# Briton Loses Legs In Cape Town Shark Attack



## Mattuk (Oct 16, 2010)

http://uk.news.yahoo.com/briton-loses-legs-cape-town-shark-attack-152718919.html

Is it me or does there seem to of been a lot of shark attacks this year?


----------



## Antlerz22 (Apr 18, 2011)

First one Ive heard of, but then I dont like news very much. Its always bad and gets me riled up for the most part.


----------



## Mattuk (Oct 16, 2010)

Egypt had a problem at the turn of the year, there was the honeymooning couple where the husband was killed, this one and I'm sure a few others as well. It just seems to of been a lot thats all.


----------



## hassell (Feb 9, 2010)

As the story says,people were Warned that there was a shark in close But this fellow decided to go swimming anyways, guess he liked a challenge.


----------



## Mattuk (Oct 16, 2010)

Walking will be his greatest one from now on! I feel sorry for his family.


----------



## bones44 (Jan 7, 2011)

Wow. That shark was definitely in no hurry to go anywhere. The great whites are notorious for following food sources no matter where they're at. If that guy was in the middle or general area he was just part of it. Hopefully he makes it.


----------



## youngdon (Mar 10, 2010)

If you are stupid enough to disobey the closing of the beach and go swimming after a shark has been spotted I somehow doubt that walking will be his greatest challenge.


----------



## bones44 (Jan 7, 2011)

Sounds like listening was his greatest challenge.


----------



## youngdon (Mar 10, 2010)

HUH ?


----------



## bones44 (Jan 7, 2011)

Listening to the warnings not to go in the water.


----------



## Antlerz22 (Apr 18, 2011)

bones44 said:


> Sounds like listening was his greatest challenge.

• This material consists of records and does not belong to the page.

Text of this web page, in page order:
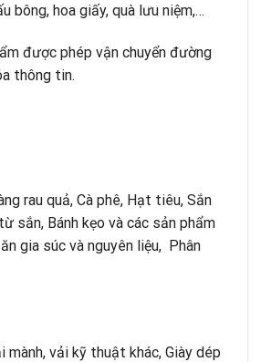
bông, hoa giấy, quà lưu niệm,…
được phép vận chuyển đường
thông tin.
rau quả, Cà phê, Hạt tiêu, Sắn
sắn, Bánh kẹo và các sản phẩm
gia súc và nguyên liệu, Phân
mành, vải kỹ thuật khác, Giày dép
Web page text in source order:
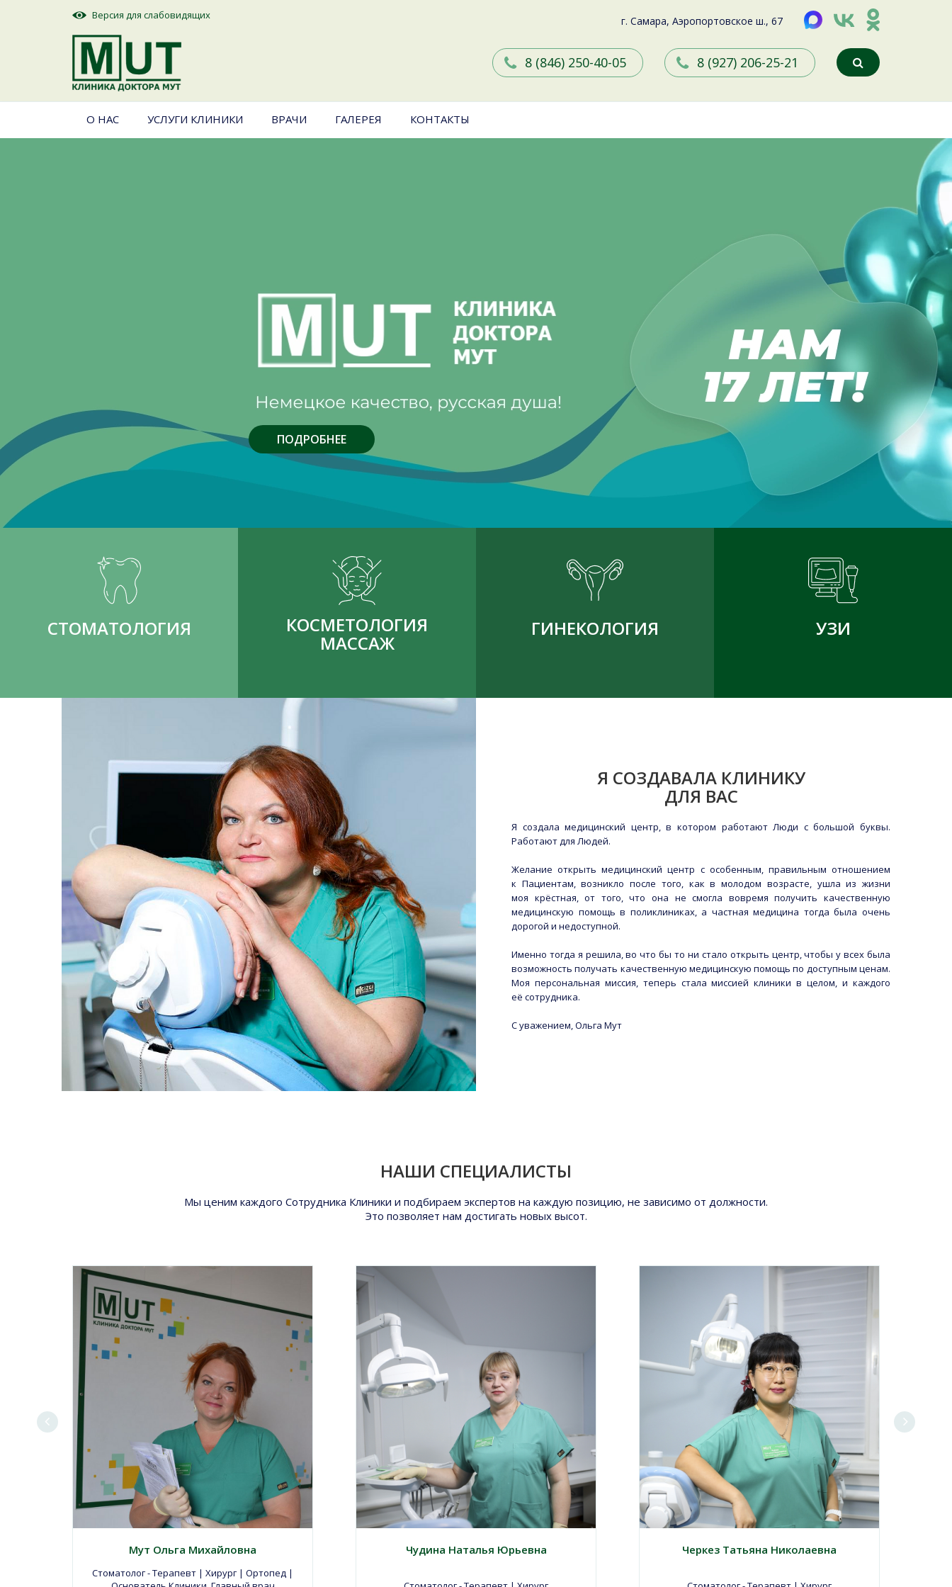
Версия для слабовидящих г. Самара, Аэропортовское ш., 67
8 (927) 206-25-21
8 (846) 250-40-05
О НАС УСЛУГИ КЛИНИКИ ВРАЧИ ГАЛЕРЕЯ КОНТАКТЫ
ПОДРОБНЕЕ
СТОМАТОЛОГИЯ КОСМЕТОЛОГИЯ
МАССАЖ
ГИНЕКОЛОГИЯ УЗИ
Я СОЗДАВАЛА КЛИНИКУ
ДЛЯ ВАС
Я создала медицинский центр, в котором работают Люди с большой буквы.
Работают для Людей.
Желание открыть медицинский центр с особенным, правильным отношением
к Пациентам, возникло после того, как в молодом возрасте, ушла из жизни
моя крёстная, от того, что она не смогла вовремя получить качественную
медицинскую помощь в поликлиниках, а частная медицина тогда была очень
дорогой и недоступной.
Именно тогда я решила, во что бы то ни стало открыть центр, чтобы у всех была
возможность получать качественную медицинскую помощь по доступным ценам.
Моя персональная миссия, теперь стала миссией клиники в целом, и каждого
её сотрудника.
С уважением, Ольга Мут
НАШИ СПЕЦИАЛИСТЫ
Мы ценим каждого Сотрудника Клиники и подбираем экспертов на каждую позицию, не зависимо от должности.
Это позволяет нам достигать новых высот.
Мут Ольга Михайловна
Стоматолог - Терапевт | Хирург | Ортопед |
Чудина Наталья Юрьевна Черкез Татьяна Николаевна

More like reading the sign! Now he's wearing his sign for life.


----------



## youngdon (Mar 10, 2010)

LOL Did you loose your legs in an accident ? No I just got tired of carrying them around.


----------



## Mattuk (Oct 16, 2010)

Reading another report on this it said he'd been warned a few time but never listened and said if one does attack blame me not the shark!


----------



## youngdon (Mar 10, 2010)

LOL What a moron !


----------



## Mattuk (Oct 16, 2010)

You can't make it up!


----------



## On a call (Mar 3, 2010)

I recognize that location. Where the photo/video was taken is a outpost where a look out scopes the waters off the beach for sharks. I believe it was on a program like Animal Planet. So this location is a high risk area for great whites and attacts.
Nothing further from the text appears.